Conclusively, as one of the most important nutrients in the human body, the metabolic pattern of fatty acids is the most important factor in shaping intestinal microflora [167]. The type and quantity of fatty acids will affect the composition and quantity of intestinal microflora. At the same time, intestinal microorganisms can participate in the metabolic regulation of the host, thus affecting the intestinal barrier function, and thus affecting the health of the host [168] (Fig. 2).

Metabolic reprogramming of fatty acid induces changes in gut microbiotas.

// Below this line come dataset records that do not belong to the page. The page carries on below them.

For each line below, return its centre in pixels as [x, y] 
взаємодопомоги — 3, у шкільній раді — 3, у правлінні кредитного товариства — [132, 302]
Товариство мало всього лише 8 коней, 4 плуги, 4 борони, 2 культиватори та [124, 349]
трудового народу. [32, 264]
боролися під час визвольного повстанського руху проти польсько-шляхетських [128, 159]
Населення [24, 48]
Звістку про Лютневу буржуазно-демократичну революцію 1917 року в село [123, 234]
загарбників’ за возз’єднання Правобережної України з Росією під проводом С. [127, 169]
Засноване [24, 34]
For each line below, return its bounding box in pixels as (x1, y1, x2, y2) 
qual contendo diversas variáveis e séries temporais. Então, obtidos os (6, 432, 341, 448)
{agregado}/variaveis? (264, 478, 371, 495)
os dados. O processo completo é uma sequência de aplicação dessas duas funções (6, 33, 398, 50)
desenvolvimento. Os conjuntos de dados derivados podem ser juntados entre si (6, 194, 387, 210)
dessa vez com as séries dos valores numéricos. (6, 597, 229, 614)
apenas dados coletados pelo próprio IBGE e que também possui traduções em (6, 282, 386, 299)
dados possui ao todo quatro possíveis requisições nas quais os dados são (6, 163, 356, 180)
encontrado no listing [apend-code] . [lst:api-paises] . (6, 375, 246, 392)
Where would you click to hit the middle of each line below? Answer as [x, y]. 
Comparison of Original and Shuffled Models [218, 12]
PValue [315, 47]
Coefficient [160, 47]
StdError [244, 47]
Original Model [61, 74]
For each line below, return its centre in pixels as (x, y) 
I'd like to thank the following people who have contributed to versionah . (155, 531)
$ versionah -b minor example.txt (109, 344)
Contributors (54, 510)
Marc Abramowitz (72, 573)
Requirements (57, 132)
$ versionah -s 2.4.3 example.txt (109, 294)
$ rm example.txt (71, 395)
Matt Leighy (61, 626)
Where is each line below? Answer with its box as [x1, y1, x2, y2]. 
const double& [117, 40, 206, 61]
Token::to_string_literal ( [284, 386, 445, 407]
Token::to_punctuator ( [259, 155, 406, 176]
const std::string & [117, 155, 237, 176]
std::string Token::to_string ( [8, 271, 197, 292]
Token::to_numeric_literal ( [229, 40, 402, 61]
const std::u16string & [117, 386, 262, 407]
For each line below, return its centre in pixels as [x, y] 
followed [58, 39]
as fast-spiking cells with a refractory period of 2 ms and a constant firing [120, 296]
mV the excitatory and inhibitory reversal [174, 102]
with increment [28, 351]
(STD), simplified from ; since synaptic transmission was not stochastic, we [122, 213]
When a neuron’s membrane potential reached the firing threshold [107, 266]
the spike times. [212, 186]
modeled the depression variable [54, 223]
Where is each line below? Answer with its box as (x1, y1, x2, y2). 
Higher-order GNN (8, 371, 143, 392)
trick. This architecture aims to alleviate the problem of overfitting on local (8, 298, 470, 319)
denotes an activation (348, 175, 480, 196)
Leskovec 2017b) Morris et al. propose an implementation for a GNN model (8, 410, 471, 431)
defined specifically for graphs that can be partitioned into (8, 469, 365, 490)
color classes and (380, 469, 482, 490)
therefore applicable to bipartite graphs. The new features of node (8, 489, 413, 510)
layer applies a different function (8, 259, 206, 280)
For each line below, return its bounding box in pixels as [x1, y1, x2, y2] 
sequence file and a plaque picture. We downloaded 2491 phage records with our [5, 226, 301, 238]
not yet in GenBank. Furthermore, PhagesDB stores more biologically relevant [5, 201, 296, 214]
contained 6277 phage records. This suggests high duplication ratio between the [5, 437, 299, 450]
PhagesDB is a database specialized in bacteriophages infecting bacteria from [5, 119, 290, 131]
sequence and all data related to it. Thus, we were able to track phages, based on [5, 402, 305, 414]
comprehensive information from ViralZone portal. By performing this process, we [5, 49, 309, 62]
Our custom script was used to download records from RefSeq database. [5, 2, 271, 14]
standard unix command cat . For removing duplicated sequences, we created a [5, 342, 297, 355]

Metabolic reprogramming of fatty acid and gut microbiotas’ alteration may form positive feedback in CRC
The gut microbiota serves as a “bridge” between fatty acids and the host, influencing host fatty acid metabolism through a microbe-host co-metabolism network [169, 170], which in turn affects fatty acid digestion and absorption. Conversely, fatty acid over-intake also impacts the gut micro-ecosystem, altering the structure of gut microbiota and regulating its metabolites [171]. Some of these metabolites can cross the intestinal barrier and enter the bloodstream, where they modulate various signaling pathways and metabolic cycles in the host, thereby influencing overall metabolism and health [172, 173]. Among these, HFDs have the most significant impact. HFDs promote gut microbiota dysbiosis, leading to a noticeable shift in the Firmicutes/Bacteroidetes ratio, which in turn results in a reduced production of SCFAs [174]. Furthermore, the excessive intake of SFAs in HFDs exerts pro-inflammatory effects, potentially inducing lipid peroxidation and generating carcinogenic metabolites such as malondialdehyde (MDA) and 4-hydroxy-2-nonenal (4-HNE) [175].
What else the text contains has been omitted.